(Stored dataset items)
+===+

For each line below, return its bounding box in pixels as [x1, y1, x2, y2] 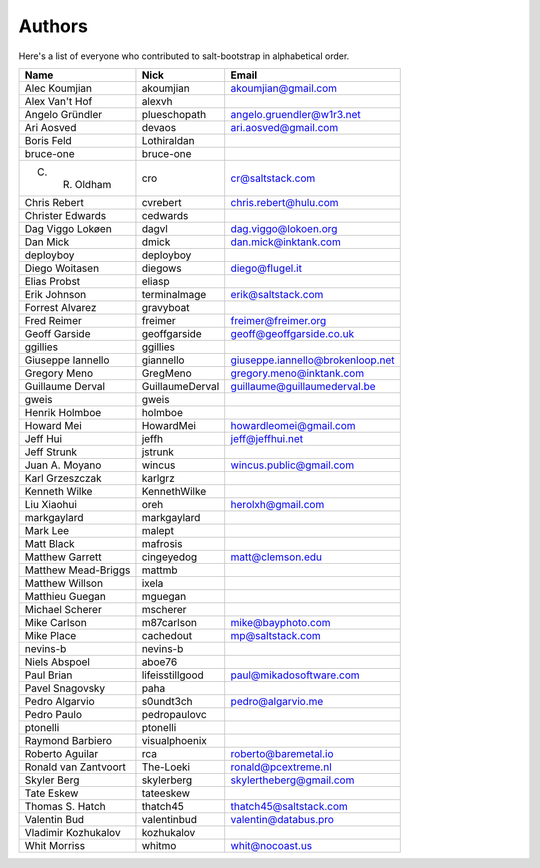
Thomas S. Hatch [24, 799, 106, 813]
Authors [18, 15, 89, 37]
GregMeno [141, 366, 192, 380]
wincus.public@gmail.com [230, 458, 355, 472]
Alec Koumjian [24, 81, 92, 95]
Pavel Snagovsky [24, 681, 106, 695]
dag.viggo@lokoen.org [230, 221, 338, 235]
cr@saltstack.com [230, 171, 316, 185]
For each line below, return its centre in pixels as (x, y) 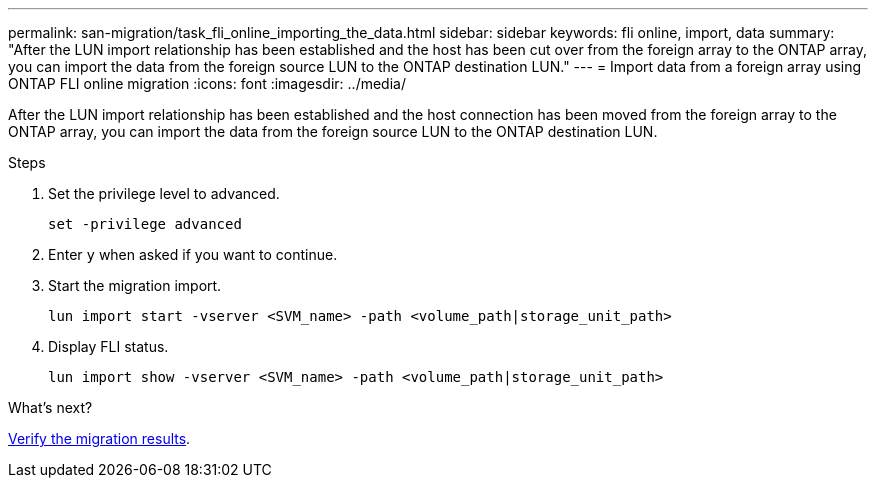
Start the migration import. (135, 285)
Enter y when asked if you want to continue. (193, 254)
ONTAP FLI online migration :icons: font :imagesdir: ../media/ (207, 83)
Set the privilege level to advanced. (164, 193)
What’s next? (50, 407)
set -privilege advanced (145, 224)
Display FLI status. (108, 346)
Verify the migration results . (99, 438)
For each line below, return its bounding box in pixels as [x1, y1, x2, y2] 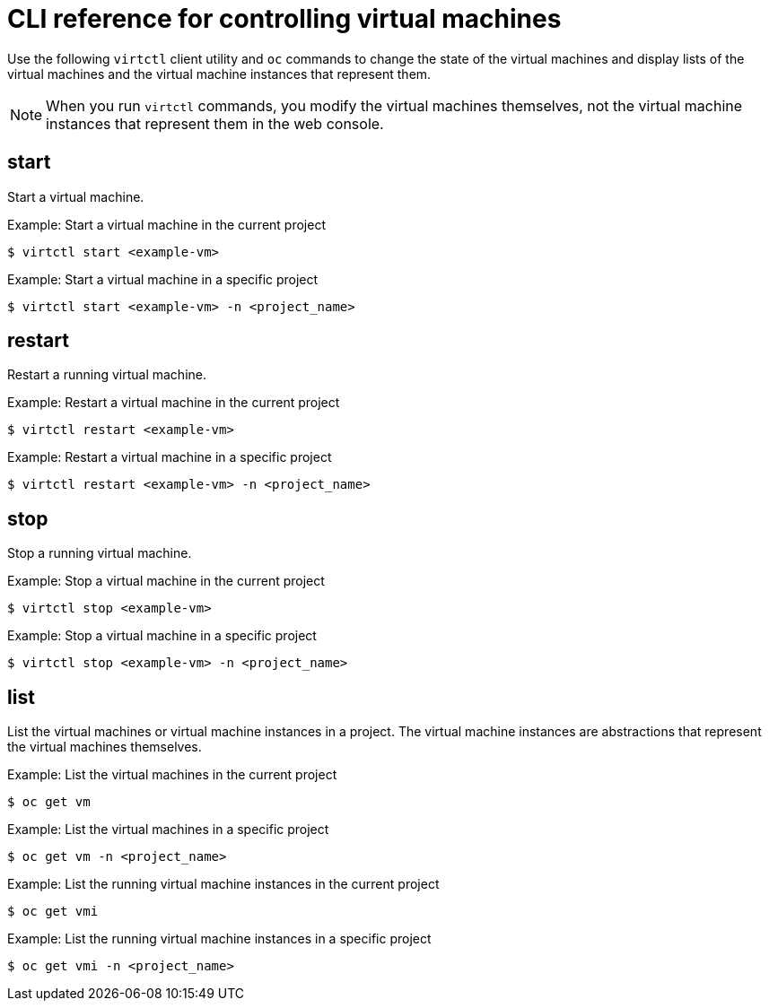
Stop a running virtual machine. [7, 545, 192, 561]
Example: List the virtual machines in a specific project [7, 821, 329, 838]
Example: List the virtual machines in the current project [7, 767, 337, 783]
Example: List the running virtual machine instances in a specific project [7, 931, 432, 947]
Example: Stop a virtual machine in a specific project [7, 628, 317, 644]
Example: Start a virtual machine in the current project [7, 216, 326, 232]
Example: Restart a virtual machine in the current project [7, 395, 340, 411]
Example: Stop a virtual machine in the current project [7, 573, 325, 589]
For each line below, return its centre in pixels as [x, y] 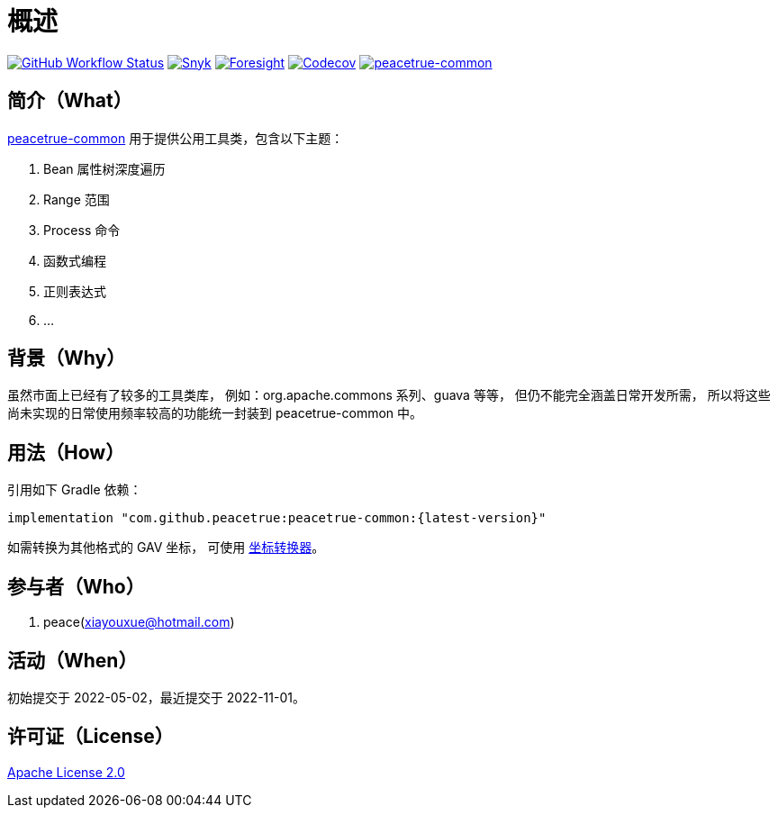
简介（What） [70, 101]
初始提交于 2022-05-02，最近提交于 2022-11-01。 [156, 697]
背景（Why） [67, 358]
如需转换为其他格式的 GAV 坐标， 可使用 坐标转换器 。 [166, 548]
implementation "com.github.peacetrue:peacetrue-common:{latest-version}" [277, 518]
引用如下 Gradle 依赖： [75, 490]
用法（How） [66, 452]
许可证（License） [90, 737]
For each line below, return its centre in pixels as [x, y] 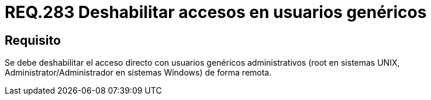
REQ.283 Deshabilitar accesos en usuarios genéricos [216, 12]
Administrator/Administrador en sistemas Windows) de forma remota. [138, 73]
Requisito [33, 40]
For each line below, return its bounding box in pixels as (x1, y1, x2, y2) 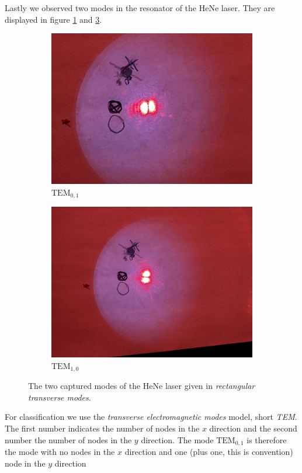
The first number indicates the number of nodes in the (5, 422, 200, 434)
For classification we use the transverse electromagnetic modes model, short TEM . (5, 411, 297, 423)
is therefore (247, 433, 287, 446)
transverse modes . (28, 391, 91, 403)
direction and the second (209, 422, 297, 434)
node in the (5, 457, 46, 469)
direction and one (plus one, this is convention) (124, 446, 293, 458)
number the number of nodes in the (5, 433, 132, 446)
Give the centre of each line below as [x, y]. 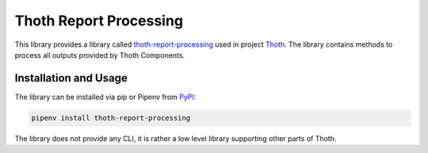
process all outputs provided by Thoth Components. [100, 55]
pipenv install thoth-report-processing [111, 118]
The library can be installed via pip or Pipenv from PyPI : [105, 97]
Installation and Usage [71, 78]

+===+

#### Problem requirements
From the first line through the line with "Pavel Snagovsky [24, 681, 106, 695]", output those lines of the entries above exactly, and nothing else, with the pictures left out.

#### Result of the task
For each line below, return its bounding box in pixels as [x1, y1, x2, y2] 
Thomas S. Hatch [24, 799, 106, 813]
Authors [18, 15, 89, 37]
GregMeno [141, 366, 192, 380]
wincus.public@gmail.com [230, 458, 355, 472]
Alec Koumjian [24, 81, 92, 95]
Pavel Snagovsky [24, 681, 106, 695]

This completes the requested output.